Given entries =
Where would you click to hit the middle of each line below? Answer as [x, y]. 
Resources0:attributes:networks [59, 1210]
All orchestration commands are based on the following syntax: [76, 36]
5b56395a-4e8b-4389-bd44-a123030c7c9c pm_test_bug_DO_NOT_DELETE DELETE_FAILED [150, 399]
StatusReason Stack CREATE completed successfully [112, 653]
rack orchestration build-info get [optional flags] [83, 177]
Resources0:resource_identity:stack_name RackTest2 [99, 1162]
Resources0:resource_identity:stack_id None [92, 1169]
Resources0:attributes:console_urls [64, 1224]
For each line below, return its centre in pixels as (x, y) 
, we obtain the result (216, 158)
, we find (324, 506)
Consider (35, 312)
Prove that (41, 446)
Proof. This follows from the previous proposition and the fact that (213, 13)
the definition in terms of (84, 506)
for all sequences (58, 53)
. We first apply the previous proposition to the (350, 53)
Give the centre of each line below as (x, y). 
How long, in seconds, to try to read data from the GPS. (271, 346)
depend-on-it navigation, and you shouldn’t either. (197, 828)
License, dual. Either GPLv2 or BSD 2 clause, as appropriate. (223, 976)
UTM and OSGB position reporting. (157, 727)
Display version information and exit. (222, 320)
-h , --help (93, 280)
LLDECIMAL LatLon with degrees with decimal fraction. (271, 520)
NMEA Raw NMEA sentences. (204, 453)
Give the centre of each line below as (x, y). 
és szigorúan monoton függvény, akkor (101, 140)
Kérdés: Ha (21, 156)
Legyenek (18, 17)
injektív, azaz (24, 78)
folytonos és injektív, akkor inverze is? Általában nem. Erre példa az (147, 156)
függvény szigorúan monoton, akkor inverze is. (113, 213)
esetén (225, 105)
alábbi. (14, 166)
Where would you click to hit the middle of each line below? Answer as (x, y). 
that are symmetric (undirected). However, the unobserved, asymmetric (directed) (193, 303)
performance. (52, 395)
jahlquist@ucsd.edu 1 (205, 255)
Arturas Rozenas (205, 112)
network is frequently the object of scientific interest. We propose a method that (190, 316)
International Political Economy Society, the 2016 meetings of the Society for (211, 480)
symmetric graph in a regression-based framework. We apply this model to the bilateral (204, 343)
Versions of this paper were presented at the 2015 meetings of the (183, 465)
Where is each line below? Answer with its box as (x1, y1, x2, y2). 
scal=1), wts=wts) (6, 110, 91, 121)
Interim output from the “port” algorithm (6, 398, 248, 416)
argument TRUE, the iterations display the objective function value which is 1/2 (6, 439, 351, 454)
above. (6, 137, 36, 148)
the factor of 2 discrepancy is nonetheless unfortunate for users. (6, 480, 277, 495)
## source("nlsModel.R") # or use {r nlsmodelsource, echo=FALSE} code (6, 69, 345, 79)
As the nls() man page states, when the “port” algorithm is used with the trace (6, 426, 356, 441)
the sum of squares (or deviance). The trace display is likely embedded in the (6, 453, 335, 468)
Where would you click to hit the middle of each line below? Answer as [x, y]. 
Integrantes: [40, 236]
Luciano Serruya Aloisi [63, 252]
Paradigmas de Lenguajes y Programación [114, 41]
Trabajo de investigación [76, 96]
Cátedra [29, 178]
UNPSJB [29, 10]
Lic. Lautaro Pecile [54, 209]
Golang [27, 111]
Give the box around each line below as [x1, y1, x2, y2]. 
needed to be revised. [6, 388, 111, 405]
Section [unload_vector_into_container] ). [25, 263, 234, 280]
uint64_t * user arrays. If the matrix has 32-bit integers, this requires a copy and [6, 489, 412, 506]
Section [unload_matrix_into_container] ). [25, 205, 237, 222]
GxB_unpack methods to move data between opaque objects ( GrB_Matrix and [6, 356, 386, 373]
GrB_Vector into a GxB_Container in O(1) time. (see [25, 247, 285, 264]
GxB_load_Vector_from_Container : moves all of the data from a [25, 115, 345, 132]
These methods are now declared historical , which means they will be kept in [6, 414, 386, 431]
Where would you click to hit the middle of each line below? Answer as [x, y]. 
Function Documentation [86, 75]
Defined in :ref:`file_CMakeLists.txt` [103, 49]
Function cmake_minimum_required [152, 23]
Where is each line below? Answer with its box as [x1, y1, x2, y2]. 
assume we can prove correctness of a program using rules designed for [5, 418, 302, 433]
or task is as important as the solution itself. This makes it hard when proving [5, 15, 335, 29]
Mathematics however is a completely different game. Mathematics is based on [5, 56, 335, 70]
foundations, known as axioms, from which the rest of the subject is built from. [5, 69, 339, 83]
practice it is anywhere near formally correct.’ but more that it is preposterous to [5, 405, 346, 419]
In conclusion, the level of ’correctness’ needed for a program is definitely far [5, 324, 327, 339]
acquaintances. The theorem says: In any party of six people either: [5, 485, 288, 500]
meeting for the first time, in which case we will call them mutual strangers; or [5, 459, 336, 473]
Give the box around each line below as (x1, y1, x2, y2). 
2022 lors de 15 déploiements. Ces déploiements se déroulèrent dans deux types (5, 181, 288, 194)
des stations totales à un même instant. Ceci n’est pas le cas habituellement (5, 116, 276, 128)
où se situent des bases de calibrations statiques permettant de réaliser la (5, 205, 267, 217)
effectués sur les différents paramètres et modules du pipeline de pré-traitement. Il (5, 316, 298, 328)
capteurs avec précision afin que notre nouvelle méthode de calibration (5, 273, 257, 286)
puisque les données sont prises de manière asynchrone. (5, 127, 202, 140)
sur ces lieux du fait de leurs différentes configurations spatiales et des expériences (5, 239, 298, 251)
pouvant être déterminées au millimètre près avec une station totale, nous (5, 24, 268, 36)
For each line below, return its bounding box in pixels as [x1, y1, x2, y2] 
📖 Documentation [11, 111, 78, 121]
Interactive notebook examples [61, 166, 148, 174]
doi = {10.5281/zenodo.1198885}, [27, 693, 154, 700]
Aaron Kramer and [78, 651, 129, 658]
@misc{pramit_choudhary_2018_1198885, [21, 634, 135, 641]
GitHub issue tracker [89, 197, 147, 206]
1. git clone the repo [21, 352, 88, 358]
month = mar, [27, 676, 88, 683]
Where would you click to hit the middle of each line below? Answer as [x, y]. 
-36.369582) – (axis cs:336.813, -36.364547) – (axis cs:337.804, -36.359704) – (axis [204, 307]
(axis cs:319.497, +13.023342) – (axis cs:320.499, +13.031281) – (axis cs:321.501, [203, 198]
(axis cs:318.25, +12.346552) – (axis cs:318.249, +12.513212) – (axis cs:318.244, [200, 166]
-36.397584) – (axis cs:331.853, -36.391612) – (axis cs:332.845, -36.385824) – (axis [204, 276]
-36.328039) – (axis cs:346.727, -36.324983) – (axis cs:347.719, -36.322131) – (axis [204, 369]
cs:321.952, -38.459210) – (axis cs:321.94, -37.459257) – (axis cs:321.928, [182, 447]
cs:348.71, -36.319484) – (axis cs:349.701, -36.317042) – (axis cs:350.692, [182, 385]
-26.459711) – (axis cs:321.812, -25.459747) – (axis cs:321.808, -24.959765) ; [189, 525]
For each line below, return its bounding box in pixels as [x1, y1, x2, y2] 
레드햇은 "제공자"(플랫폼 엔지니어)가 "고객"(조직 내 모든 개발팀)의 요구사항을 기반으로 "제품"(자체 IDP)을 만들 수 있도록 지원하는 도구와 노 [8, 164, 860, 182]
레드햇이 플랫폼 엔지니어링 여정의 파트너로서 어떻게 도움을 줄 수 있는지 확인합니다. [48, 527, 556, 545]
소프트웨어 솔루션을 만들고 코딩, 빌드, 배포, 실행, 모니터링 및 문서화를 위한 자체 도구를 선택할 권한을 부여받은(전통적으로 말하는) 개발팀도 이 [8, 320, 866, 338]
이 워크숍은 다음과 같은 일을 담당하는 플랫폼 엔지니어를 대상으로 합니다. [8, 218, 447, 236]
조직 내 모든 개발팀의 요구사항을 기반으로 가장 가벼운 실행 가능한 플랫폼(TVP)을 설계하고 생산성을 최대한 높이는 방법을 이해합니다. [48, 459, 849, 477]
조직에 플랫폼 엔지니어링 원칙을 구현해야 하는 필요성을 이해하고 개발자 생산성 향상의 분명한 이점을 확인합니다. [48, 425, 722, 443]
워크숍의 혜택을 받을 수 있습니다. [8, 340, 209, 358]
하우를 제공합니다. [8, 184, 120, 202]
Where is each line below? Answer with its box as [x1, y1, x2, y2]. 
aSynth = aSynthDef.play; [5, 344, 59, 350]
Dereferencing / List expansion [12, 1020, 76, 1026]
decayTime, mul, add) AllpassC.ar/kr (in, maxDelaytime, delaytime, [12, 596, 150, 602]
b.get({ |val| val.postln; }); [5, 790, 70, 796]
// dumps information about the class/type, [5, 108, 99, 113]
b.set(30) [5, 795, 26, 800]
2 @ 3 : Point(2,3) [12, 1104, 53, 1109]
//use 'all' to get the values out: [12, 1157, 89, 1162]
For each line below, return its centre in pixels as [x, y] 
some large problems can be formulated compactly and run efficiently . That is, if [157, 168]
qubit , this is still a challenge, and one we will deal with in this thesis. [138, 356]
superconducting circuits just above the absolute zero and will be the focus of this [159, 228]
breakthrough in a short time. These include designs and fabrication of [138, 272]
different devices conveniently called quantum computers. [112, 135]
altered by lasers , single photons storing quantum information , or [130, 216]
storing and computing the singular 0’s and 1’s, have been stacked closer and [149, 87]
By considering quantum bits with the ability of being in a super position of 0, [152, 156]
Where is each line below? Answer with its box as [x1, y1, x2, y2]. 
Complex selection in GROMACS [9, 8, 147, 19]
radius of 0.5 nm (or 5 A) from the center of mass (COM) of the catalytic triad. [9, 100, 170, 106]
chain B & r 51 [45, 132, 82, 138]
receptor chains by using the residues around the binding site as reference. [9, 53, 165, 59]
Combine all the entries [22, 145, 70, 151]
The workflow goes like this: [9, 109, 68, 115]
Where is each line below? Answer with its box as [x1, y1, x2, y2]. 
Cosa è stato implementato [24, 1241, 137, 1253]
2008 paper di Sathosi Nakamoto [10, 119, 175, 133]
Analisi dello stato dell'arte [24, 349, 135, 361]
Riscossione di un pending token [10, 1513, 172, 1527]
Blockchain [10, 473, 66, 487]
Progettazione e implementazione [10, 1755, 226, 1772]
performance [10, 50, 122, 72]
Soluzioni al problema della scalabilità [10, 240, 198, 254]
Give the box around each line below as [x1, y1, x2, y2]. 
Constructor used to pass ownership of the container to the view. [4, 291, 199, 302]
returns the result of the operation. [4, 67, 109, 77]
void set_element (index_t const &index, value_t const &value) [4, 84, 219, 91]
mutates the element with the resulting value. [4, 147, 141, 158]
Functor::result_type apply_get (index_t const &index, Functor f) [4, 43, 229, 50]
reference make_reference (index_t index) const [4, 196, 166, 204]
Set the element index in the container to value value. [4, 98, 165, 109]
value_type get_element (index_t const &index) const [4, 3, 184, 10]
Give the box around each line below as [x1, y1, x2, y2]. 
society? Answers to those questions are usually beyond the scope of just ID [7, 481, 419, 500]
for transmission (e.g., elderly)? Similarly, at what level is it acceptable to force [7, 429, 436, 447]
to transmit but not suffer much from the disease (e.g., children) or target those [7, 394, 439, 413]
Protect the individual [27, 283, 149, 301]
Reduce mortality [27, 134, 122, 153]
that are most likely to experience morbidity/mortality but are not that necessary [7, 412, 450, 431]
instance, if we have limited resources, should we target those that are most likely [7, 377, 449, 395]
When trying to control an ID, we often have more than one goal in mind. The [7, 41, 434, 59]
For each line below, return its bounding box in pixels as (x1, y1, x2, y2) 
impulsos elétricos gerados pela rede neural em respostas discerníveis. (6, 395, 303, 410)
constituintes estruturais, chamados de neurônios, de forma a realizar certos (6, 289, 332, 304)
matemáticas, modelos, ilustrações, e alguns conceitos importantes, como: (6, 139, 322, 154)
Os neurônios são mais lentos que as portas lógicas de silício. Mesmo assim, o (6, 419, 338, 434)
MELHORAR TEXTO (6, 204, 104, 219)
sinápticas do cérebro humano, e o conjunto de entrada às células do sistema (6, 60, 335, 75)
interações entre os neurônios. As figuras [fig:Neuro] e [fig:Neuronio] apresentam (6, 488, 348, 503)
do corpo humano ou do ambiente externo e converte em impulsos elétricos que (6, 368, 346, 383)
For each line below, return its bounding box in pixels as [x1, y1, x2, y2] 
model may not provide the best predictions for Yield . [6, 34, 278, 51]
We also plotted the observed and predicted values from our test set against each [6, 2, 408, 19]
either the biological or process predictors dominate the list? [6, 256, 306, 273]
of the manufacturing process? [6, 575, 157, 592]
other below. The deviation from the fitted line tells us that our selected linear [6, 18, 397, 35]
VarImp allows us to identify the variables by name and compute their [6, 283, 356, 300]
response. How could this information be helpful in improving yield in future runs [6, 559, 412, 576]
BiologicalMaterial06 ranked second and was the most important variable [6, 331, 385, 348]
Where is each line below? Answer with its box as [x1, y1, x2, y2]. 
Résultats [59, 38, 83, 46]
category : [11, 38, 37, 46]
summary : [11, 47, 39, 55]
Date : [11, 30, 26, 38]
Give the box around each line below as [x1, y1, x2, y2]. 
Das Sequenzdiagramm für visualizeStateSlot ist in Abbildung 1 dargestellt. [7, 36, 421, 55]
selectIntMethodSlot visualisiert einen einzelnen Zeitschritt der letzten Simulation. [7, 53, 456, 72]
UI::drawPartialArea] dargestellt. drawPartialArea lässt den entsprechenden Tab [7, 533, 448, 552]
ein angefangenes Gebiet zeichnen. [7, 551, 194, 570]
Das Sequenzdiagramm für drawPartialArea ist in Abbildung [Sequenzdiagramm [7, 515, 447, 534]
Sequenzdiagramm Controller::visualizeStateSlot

Problem requirements = All lines in the records with the string "those" should be copied out.

Problem solution =
society? Answers to those questions are usually beyond the scope of just ID [7, 481, 419, 500]
to transmit but not suffer much from the disease (e.g., children) or target those [7, 394, 439, 413]
instance, if we have limited resources, should we target those that are most likely [7, 377, 449, 395]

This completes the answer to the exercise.